Fox–Fordyce disease (FFD) is an uncommon inflammatory disorder affecting apocrine sweat glands.1 Most of the patients are young women. The common presenting sign is small, skin-colored to yellow-brown, usually pruritic, perifollicular papules.1,2
Fox–Fordyce disease lesions usually involve the axillary and less frequently pubic and periareolar areas.1
The predisposing factors are not clearly defined. However, hormonal changes are discussed as one of the etiological factors.1 About 16% of reported cases of FFD appeared after hair removal.1,2 Laser-induced FFD has similar clinical features to classic FFD.3 However, some differences are also mentioned.4
Herein, we report a young woman with FFD on both axillary and pubic areas after Alex/Diode laser hair removal.

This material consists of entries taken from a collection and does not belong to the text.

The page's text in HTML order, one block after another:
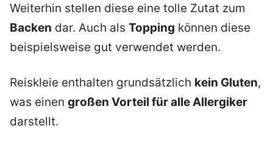
Weiterhin stellen diese eine tolle Zutat zum
Backen dar. Auch als Topping können diese
beispielsweise gut verwendet werden.
Reiskleie enthalten grundsätzlich kein Gluten,
was einen großen Vorteil für alle Allergiker
darstellt.
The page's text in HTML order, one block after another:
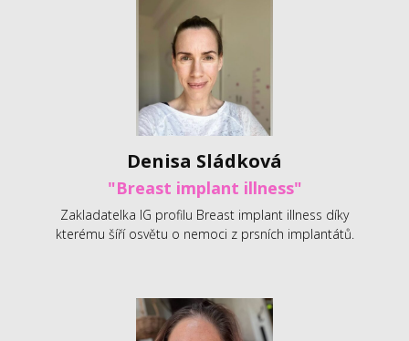
Denisa Sládková
"Breast implant illness"
Zakladatelka IG profilu Breast implant illness díky
kterému šíří osvětu o nemoci z prsních implantátů.
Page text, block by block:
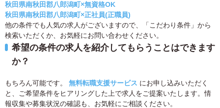
秋田県南秋田郡八郎潟町×無資格OK
秋田県南秋田郡八郎潟町×正社員(正職員)
他の条件でも人気の求人がございますので、「こだわり条件」から
検索いただくか、お気軽にお問い合わせください。
希望の条件の求人を紹介してもらうことはできます
か？
もちろん可能です。 無料転職支援サービス にお申し込みいただく
と、ご希望条件をヒアリングした上で求人をご提案いたします。情
報収集や募集状況の確認も、お気軽にご相談ください。
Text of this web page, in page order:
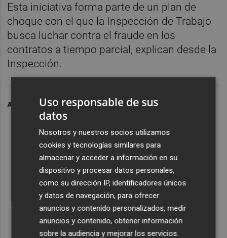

CASE HISTORY/EXAMINATION/PRESENTATIONA 23-year-old woman with skin phototype IV presented to a dermatology clinic with pruritic lesions on the armpit and bikini area that started soon after five sessions of Alex/Diode laser hair removal in these areas. She was referred 10 months after the initiation of the lesions. She also treated the hair on the face and lower extremities with this laser without developing lesions. She reported no adverse effects during sessions of Alex/Diode laser. There were no similar lesions in other family members. She did not report history of any other disease. The lesions started from both axillae and then extended to the pubic area. Pruritus was aggravated with heat and sweating. According to the patient, the laser device was a 755–805 nm Alex/Diode laser, but detailed device information is unavailable. The sweating was not affected after Alex/Diode laser hair removal.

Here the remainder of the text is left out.